WORK TO COMPLETE: Repeat each entry below exactly, omitting any picture it holds.

(Data items)
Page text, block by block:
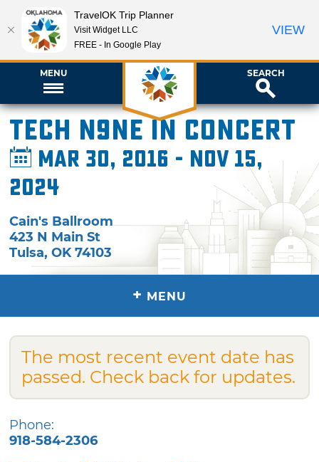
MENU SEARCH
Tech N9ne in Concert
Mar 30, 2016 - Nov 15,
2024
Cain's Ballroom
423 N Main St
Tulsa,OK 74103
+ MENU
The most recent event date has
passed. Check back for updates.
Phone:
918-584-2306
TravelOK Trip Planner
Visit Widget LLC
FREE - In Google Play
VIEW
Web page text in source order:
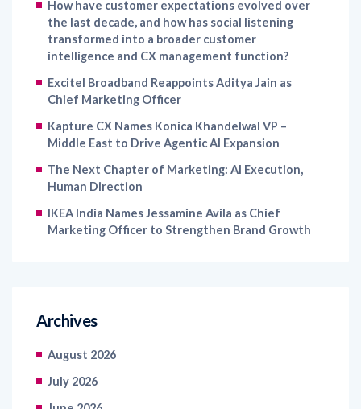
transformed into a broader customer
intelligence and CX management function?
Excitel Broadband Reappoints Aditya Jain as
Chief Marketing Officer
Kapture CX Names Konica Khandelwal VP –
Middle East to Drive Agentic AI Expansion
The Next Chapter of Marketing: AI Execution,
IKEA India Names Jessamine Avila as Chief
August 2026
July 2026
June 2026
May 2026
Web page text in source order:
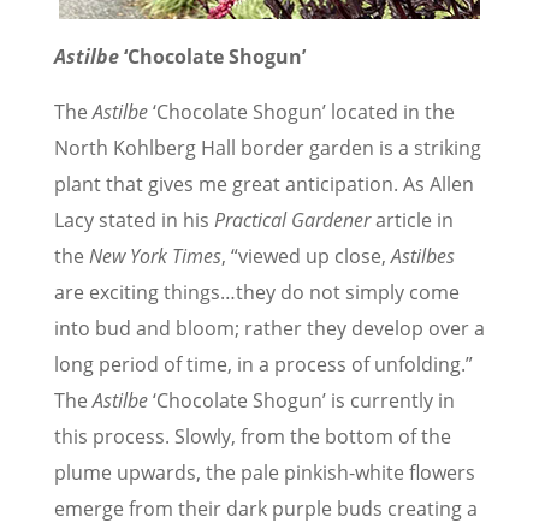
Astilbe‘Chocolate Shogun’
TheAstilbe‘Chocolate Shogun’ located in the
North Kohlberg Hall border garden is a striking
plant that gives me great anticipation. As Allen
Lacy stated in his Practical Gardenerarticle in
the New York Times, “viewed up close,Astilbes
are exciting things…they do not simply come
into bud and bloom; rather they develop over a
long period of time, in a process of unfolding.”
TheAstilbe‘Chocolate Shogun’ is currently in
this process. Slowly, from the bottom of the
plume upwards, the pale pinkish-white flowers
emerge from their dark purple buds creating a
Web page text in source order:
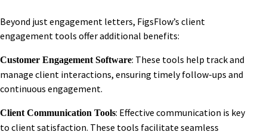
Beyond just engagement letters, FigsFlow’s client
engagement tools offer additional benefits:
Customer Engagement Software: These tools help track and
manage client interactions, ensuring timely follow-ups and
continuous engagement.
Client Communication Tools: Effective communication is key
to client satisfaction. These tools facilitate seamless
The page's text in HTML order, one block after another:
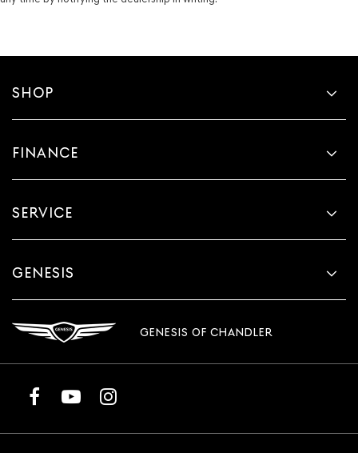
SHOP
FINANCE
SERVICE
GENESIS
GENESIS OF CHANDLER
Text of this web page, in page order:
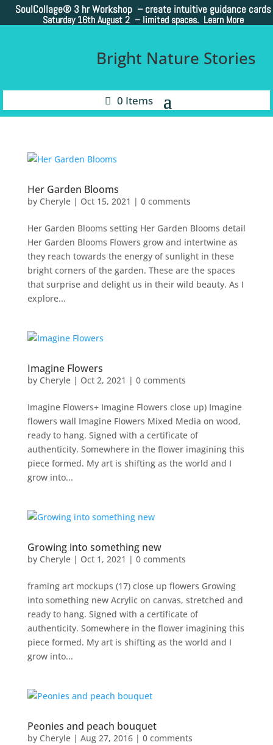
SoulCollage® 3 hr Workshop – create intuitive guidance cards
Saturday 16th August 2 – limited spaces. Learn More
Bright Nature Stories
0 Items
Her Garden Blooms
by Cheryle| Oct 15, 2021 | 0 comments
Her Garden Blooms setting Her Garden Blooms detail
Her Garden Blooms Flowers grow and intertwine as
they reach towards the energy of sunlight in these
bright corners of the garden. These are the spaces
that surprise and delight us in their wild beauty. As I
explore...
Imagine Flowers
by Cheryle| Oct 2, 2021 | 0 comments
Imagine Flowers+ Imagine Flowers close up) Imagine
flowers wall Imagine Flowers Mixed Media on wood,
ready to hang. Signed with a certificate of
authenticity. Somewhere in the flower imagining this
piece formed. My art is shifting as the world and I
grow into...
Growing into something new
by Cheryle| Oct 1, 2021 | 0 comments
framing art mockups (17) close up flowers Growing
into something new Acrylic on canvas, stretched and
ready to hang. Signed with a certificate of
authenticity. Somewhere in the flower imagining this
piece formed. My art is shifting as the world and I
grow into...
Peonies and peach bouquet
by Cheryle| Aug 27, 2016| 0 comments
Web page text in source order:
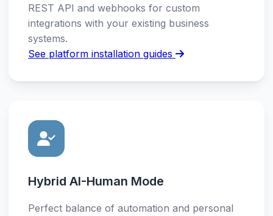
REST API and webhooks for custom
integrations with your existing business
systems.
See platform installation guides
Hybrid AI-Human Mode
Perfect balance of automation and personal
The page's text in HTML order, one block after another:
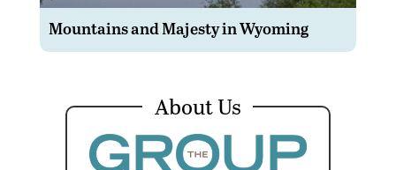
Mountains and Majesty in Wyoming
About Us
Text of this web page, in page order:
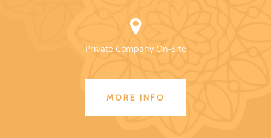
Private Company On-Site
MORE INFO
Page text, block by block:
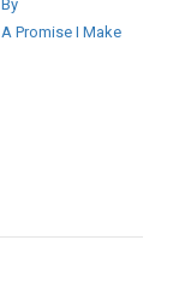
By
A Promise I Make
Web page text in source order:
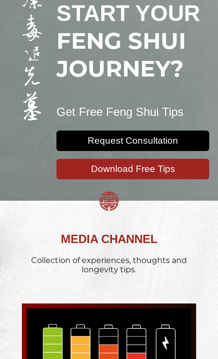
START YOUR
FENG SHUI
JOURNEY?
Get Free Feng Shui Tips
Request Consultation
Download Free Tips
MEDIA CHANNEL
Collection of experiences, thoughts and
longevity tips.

WORKED SOLUTION:
Page text, block by block:
MENU SEARCH
Tech N9ne in Concert
Mar 30, 2016 - Nov 15,
2024
Cain's Ballroom
423 N Main St
Tulsa,OK 74103
+ MENU
The most recent event date has
passed. Check back for updates.
Phone:
918-584-2306
TravelOK Trip Planner
Visit Widget LLC
FREE - In Google Play
VIEW
Web page text in source order:
transformed into a broader customer
intelligence and CX management function?
Excitel Broadband Reappoints Aditya Jain as
Chief Marketing Officer
Kapture CX Names Konica Khandelwal VP –
Middle East to Drive Agentic AI Expansion
The Next Chapter of Marketing: AI Execution,
IKEA India Names Jessamine Avila as Chief
August 2026
July 2026
June 2026
May 2026
Web page text in source order:
Astilbe‘Chocolate Shogun’
TheAstilbe‘Chocolate Shogun’ located in the
North Kohlberg Hall border garden is a striking
plant that gives me great anticipation. As Allen
Lacy stated in his Practical Gardenerarticle in
the New York Times, “viewed up close,Astilbes
are exciting things…they do not simply come
into bud and bloom; rather they develop over a
long period of time, in a process of unfolding.”
TheAstilbe‘Chocolate Shogun’ is currently in
this process. Slowly, from the bottom of the
plume upwards, the pale pinkish-white flowers
emerge from their dark purple buds creating a
Web page text in source order:
Beyond just engagement letters, FigsFlow’s client
engagement tools offer additional benefits:
Customer Engagement Software: These tools help track and
manage client interactions, ensuring timely follow-ups and
continuous engagement.
Client Communication Tools: Effective communication is key
to client satisfaction. These tools facilitate seamless
The page's text in HTML order, one block after another:
SHOP
FINANCE
SERVICE
GENESIS
GENESIS OF CHANDLER
Text of this web page, in page order:
SoulCollage® 3 hr Workshop – create intuitive guidance cards
Saturday 16th August 2 – limited spaces. Learn More
Bright Nature Stories
0 Items
Her Garden Blooms
by Cheryle| Oct 15, 2021 | 0 comments
Her Garden Blooms setting Her Garden Blooms detail
Her Garden Blooms Flowers grow and intertwine as
they reach towards the energy of sunlight in these
bright corners of the garden. These are the spaces
that surprise and delight us in their wild beauty. As I
explore...
Imagine Flowers
by Cheryle| Oct 2, 2021 | 0 comments
Imagine Flowers+ Imagine Flowers close up) Imagine
flowers wall Imagine Flowers Mixed Media on wood,
ready to hang. Signed with a certificate of
authenticity. Somewhere in the flower imagining this
piece formed. My art is shifting as the world and I
grow into...
Growing into something new
by Cheryle| Oct 1, 2021 | 0 comments
framing art mockups (17) close up flowers Growing
into something new Acrylic on canvas, stretched and
ready to hang. Signed with a certificate of
authenticity. Somewhere in the flower imagining this
piece formed. My art is shifting as the world and I
grow into...
Peonies and peach bouquet
by Cheryle| Aug 27, 2016| 0 comments
Web page text in source order:
REST API and webhooks for custom
integrations with your existing business
systems.
See platform installation guides
Hybrid AI-Human Mode
Perfect balance of automation and personal
The page's text in HTML order, one block after another:
Mountains and Majesty in Wyoming
About Us
Text of this web page, in page order:
Private Company On-Site
MORE INFO
Page text, block by block:
By
A Promise I Make
Web page text in source order:
START YOUR
FENG SHUI
JOURNEY?
Get Free Feng Shui Tips
Request Consultation
Download Free Tips
MEDIA CHANNEL
Collection of experiences, thoughts and
longevity tips.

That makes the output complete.